The human cost of repeated outbreaks is profound: lives lost, livelihoods disrupted, children missing school, and health systems diverted from routine care. Yet the crisis also presents an opportunity to transform public health across the continent. By prioritizing surveillance modernization, vaccination scale-up, community engagement, cross-sector collaboration, sustainable financing, and governance reform, African nations and their partners can reduce outbreak frequency, limit the severity of future epidemics, and protect the health and prosperity of millions.
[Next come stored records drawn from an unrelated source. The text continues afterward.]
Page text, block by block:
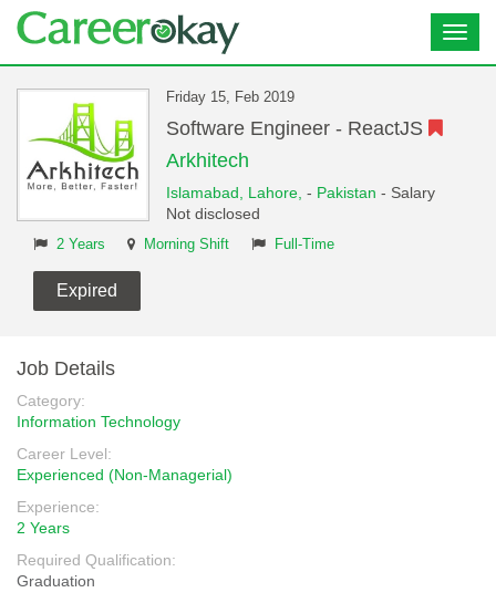
Friday 15, Feb 2019
Software Engineer - ReactJS
Arkhitech
Islamabad, Lahore, - Pakistan - Salary
Not disclosed
2 Years Morning Shift Full-Time
Expired
Job Details
Category:
Information Technology
Career Level:
Experienced (Non-Managerial)
Experience:
2 Years
Required Qualification:
Graduation
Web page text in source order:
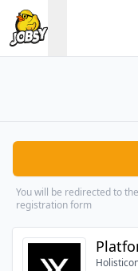
You will be redirected to
registration form
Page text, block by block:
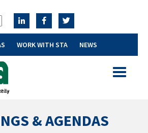
WORK WITH STA NEWS
Toggle
& AGENDAS
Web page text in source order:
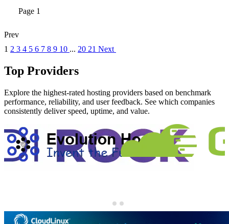
Page 1
Prev
1 2 3 4 5 6 7 8 9 10 ... 20 21 Next
Top Providers
Explore the highest-rated hosting providers based on benchmark
performance, reliability, and user feedback. See which companies
consistently deliver speed, uptime, and value.
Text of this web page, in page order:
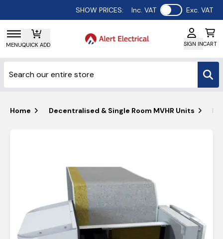
SHOW PRICES: Inc. VAT Use setting
Exc. VAT
MENUQUICK ADD SIGN INCART
Home Decentralised & Single Room MVHR Units
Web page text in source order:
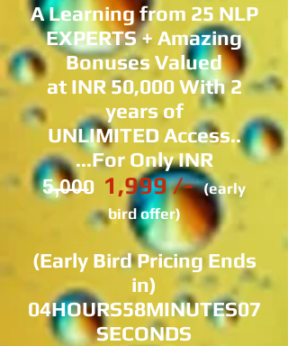
A Learning from 25 NLP
EXPERTS + Amazing
Bonuses Valued
at INR 50,000 With 2
years of
UNLIMITED Access..
...For Only INR
5̶,̶0̶0̶0 1,999 /- (early
bird offer)
(Early Bird Pricing Ends
in)
04HOURS58MINUTES07
SECONDS
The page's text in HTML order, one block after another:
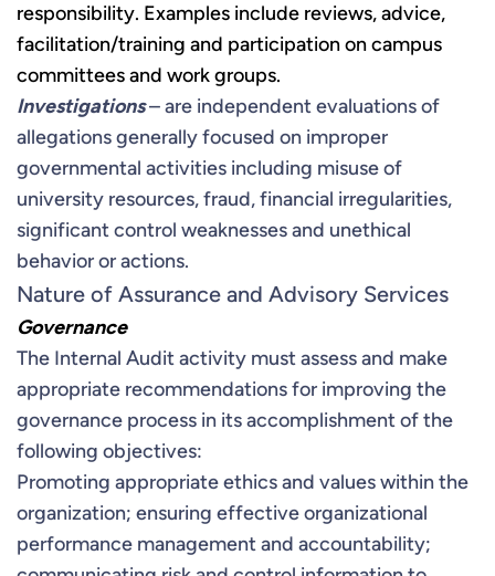
responsibility. Examples include reviews, advice,
facilitation/training and participation on campus
committees and work groups.
Investigations– are independent evaluations of
allegations generally focused on improper
governmental activities including misuse of
university resources, fraud, financial irregularities,
significant control weaknesses and unethical
behavior or actions.
Nature of Assurance and Advisory Services
Governance
The Internal Audit activity must assess and make
appropriate recommendations for improving the
governance process in its accomplishment of the
following objectives:
Promoting appropriate ethics and values within the
organization; ensuring effective organizational
performance management and accountability;
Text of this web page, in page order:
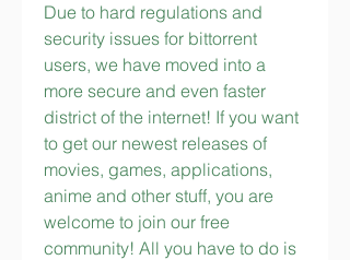
Due to hard regulations and
security issues for bittorrent
users, we have moved into a
more secure and even faster
district of the internet! If you want
to get our newest releases of
movies, games, applications,
anime and other stuff, you are
welcome to join our free
community! All you have to do is
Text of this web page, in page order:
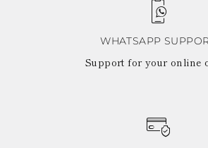
WHATSAPP
Support for your online
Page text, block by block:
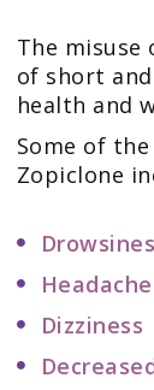
The misuse
of short
health and
Some of
Zopiclone
Dizziness
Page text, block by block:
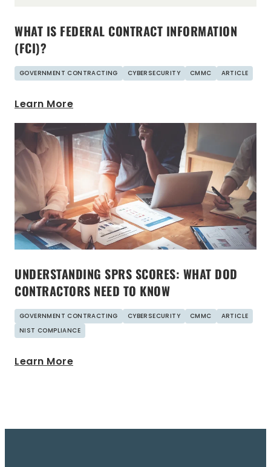
WHAT IS FEDERAL CONTRACT INFORMATION
(FCI)?
GOVERNMENT CONTRACTING CYBERSECURITY CMMC ARTICLE
Learn More
UNDERSTANDING SPRS SCORES: WHAT DOD
CONTRACTORS NEED TO KNOW
GOVERNMENT CONTRACTING CYBERSECURITY CMMC
ARTICLE
NIST COMPLIANCE
Learn More

Immediate steps that can be taken now include mobilizing emergency funding for surge response, expanding laboratory and genomic capacity, launching targeted vaccination and water-sanitation campaigns in high-risk areas, and activating regional coordination mechanisms to ensure rapid cross-border action. Long-term strategies should focus on building resilient health systems, integrating epidemic preparedness into national development plans, and investing in workforce development to sustain gains over time.
This moment calls for urgency, solidarity, and strategic investment. The pattern of increasing outbreaks is a clear signal that business as usual will not suffice. Bold, coordinated action that combines emergency response with durable system strengthening can turn the tide, reduce the frequency of outbreaks, and save lives across Africa. The time to act is now; the cost of delay will be measured in preventable illness and death.